BEGIN
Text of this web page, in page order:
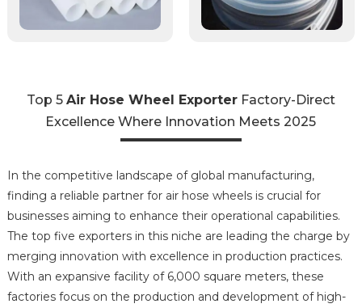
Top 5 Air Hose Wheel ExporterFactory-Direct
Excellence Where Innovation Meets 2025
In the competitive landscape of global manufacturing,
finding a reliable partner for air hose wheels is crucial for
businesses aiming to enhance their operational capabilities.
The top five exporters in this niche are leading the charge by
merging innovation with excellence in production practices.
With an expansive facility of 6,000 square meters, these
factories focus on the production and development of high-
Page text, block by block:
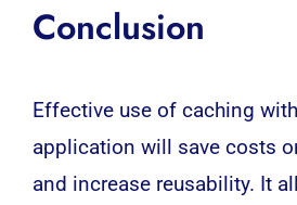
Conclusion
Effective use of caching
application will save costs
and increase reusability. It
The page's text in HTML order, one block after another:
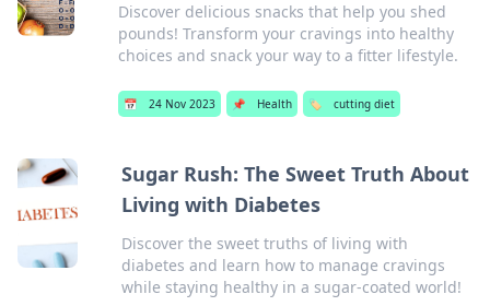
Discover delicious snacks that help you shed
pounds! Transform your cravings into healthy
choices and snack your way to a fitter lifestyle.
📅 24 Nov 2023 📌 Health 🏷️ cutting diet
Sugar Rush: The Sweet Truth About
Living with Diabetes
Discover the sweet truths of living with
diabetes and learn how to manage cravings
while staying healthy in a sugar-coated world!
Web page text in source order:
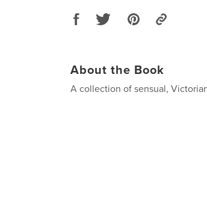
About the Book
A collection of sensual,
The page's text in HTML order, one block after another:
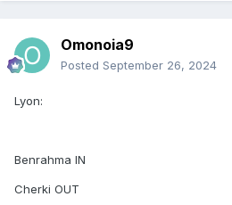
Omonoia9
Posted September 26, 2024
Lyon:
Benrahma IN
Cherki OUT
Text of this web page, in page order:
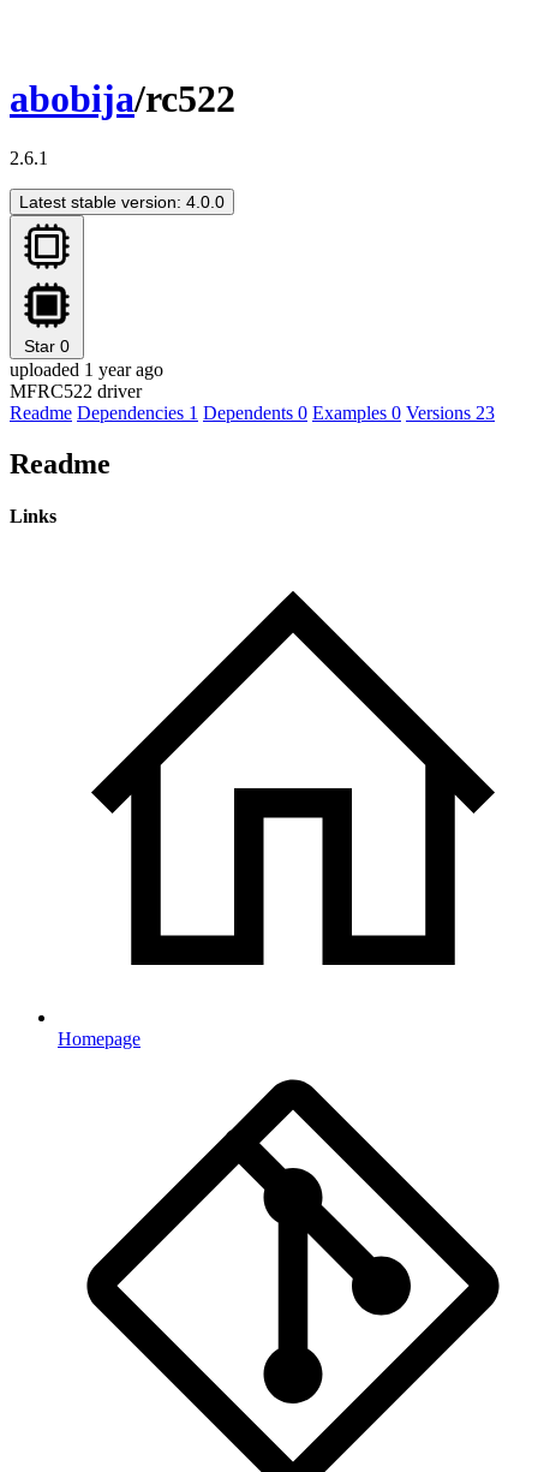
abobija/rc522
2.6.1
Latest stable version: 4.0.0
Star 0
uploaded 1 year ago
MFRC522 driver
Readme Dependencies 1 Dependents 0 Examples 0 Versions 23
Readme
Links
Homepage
END
Please produce an exact copy of the listing, omitting the pictures.

## Written answer
Text of this web page, in page order:
Top 5 Air Hose Wheel ExporterFactory-Direct
Excellence Where Innovation Meets 2025
In the competitive landscape of global manufacturing,
finding a reliable partner for air hose wheels is crucial for
businesses aiming to enhance their operational capabilities.
The top five exporters in this niche are leading the charge by
merging innovation with excellence in production practices.
With an expansive facility of 6,000 square meters, these
factories focus on the production and development of high-
Page text, block by block:
Conclusion
Effective use of caching
application will save costs
and increase reusability. It
The page's text in HTML order, one block after another:
Discover delicious snacks that help you shed
pounds! Transform your cravings into healthy
choices and snack your way to a fitter lifestyle.
📅 24 Nov 2023 📌 Health 🏷️ cutting diet
Sugar Rush: The Sweet Truth About
Living with Diabetes
Discover the sweet truths of living with
diabetes and learn how to manage cravings
while staying healthy in a sugar-coated world!
Web page text in source order:
About the Book
A collection of sensual,
The page's text in HTML order, one block after another:
Omonoia9
Posted September 26, 2024
Lyon:
Benrahma IN
Cherki OUT
Text of this web page, in page order:
abobija/rc522
2.6.1
Latest stable version: 4.0.0
Star 0
uploaded 1 year ago
MFRC522 driver
Readme Dependencies 1 Dependents 0 Examples 0 Versions 23
Readme
Links
Homepage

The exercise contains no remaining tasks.